Development of ion implantation

The control of surface properties is of paramount importance for a wide range of materials applications, and craftsmen and technologists of all scientific disciplines have battled with problems of corrosion, surface hardness, friction and electrical and optical behaviour for many hundreds of years. Even for the simplest of articles, whether they be knives, bottles or non-stick frying pans, the manufacture of materials which have the desired surface properties is often incompatible with bulk performance, and so there is an emphasis on finding ways to modify surface layers. Processes such as thermal quenching prove effective for hardening steel and glass bottles but lack the finesse which is required for more sophisticated technology. Instead, these use more controllable treatments, including the deposition of surface coatings or diffusion of impurities into the surface layer and, of course, ion implantation.

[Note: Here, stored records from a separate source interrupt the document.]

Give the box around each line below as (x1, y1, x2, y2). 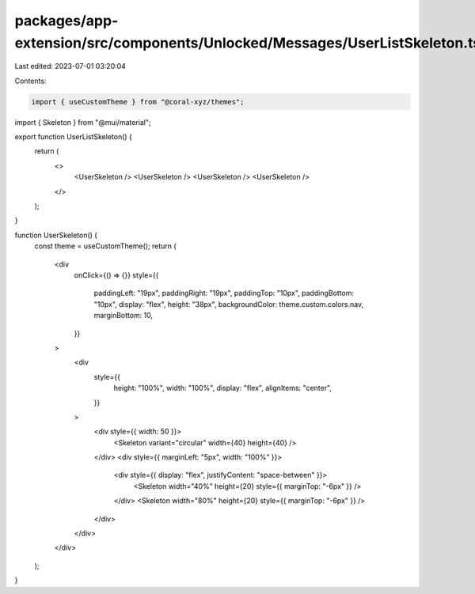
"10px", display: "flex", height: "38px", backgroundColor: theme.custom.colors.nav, (93, 299, 364, 308)
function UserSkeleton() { (14, 230, 98, 240)
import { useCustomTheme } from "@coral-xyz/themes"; (31, 97, 245, 106)
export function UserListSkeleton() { (14, 132, 132, 142)
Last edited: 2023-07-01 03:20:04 (14, 62, 127, 71)
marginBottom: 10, (93, 311, 154, 320)
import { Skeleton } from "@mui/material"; (14, 117, 151, 127)
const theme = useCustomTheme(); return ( (34, 241, 177, 251)
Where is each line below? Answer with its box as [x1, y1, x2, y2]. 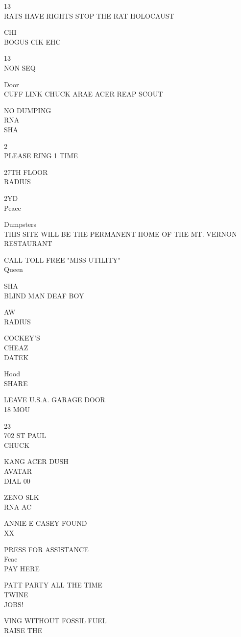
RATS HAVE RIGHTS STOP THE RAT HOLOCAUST [4, 10, 174, 21]
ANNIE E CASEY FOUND [4, 518, 87, 528]
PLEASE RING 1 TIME [4, 150, 78, 161]
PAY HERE [4, 563, 40, 573]
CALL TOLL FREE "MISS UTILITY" [4, 254, 120, 265]
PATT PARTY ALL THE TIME [4, 580, 102, 590]
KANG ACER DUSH [4, 456, 69, 466]
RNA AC [4, 501, 32, 512]
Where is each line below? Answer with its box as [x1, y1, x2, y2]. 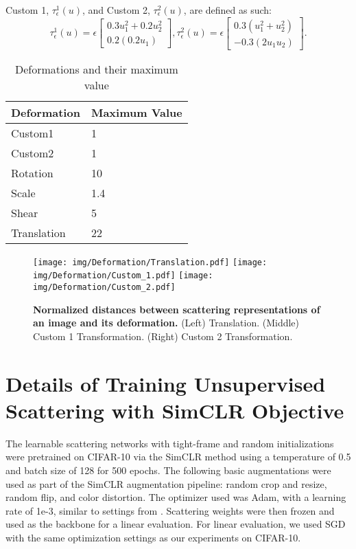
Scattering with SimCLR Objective [5, 396, 344, 424]
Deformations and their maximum [14, 60, 178, 77]
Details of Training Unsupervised [5, 369, 326, 397]
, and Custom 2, [82, 3, 150, 16]
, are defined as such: [183, 3, 272, 16]
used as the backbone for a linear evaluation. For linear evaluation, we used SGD [5, 517, 346, 531]
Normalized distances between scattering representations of [33, 302, 320, 316]
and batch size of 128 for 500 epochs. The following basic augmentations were [5, 462, 331, 477]
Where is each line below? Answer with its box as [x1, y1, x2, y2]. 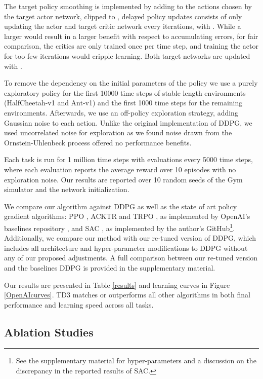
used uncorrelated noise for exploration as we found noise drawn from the [4, 127, 232, 138]
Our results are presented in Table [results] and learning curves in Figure [4, 279, 230, 290]
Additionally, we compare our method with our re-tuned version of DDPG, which [4, 233, 256, 243]
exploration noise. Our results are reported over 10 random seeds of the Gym [4, 174, 243, 184]
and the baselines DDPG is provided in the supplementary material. [4, 262, 215, 273]
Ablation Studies [4, 324, 94, 339]
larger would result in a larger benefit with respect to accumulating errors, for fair [4, 30, 258, 41]
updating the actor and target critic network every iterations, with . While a [4, 21, 241, 31]
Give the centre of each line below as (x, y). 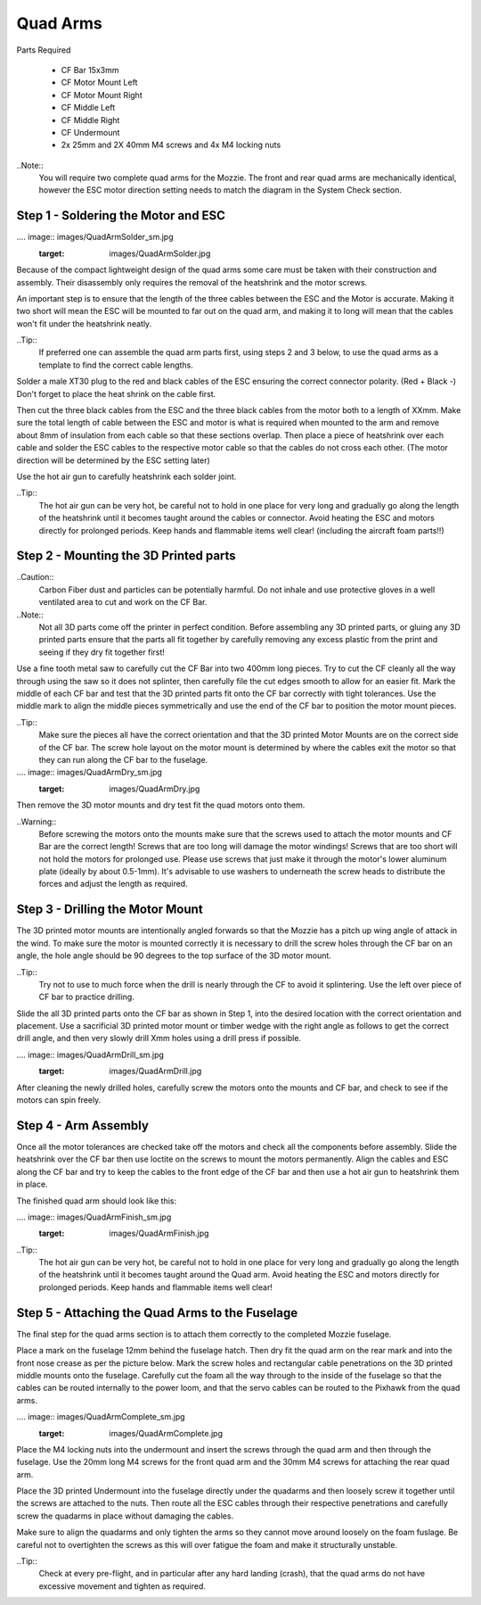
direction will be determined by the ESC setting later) (114, 460)
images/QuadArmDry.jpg (155, 789)
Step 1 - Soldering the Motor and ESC (121, 215)
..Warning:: (37, 822)
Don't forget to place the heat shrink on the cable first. (116, 393)
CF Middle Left (88, 108)
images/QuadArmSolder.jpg (160, 253)
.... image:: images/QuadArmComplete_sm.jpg (101, 1417)
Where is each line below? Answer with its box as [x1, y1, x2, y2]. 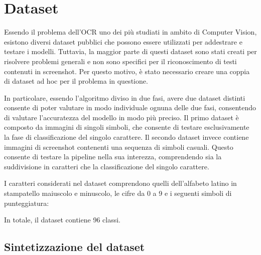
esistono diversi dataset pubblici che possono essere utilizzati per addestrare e [4, 36, 242, 47]
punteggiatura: [4, 197, 49, 208]
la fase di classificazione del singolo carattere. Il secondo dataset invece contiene [4, 132, 249, 142]
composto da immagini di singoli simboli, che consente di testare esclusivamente [4, 122, 249, 132]
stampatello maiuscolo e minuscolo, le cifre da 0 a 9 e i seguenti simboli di [4, 188, 232, 198]
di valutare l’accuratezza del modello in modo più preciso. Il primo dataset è [4, 112, 239, 122]
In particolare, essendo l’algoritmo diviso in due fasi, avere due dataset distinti [4, 92, 245, 103]
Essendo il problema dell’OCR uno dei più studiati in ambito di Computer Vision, [4, 27, 257, 37]

Historically, ion implantation has generally been the last of the treatments to receive widespread acceptance. The reason for this is that, compared with coating and diffusion treatments, it appeared to require more complex and expensive equipment which was not readily available. Figure 1.1 indicates that implantation systems may come in several levels of complexity. There are those similar to sophisticated laboratory research machines, which have ion sources, pre-acceleration, mass analysis followed by additional acceleration and then the target region. Commercial applications with requirements of uniformity and a large sample throughput may result in sample handling and beam sweeping equipment as complex and expensive as the accelerator.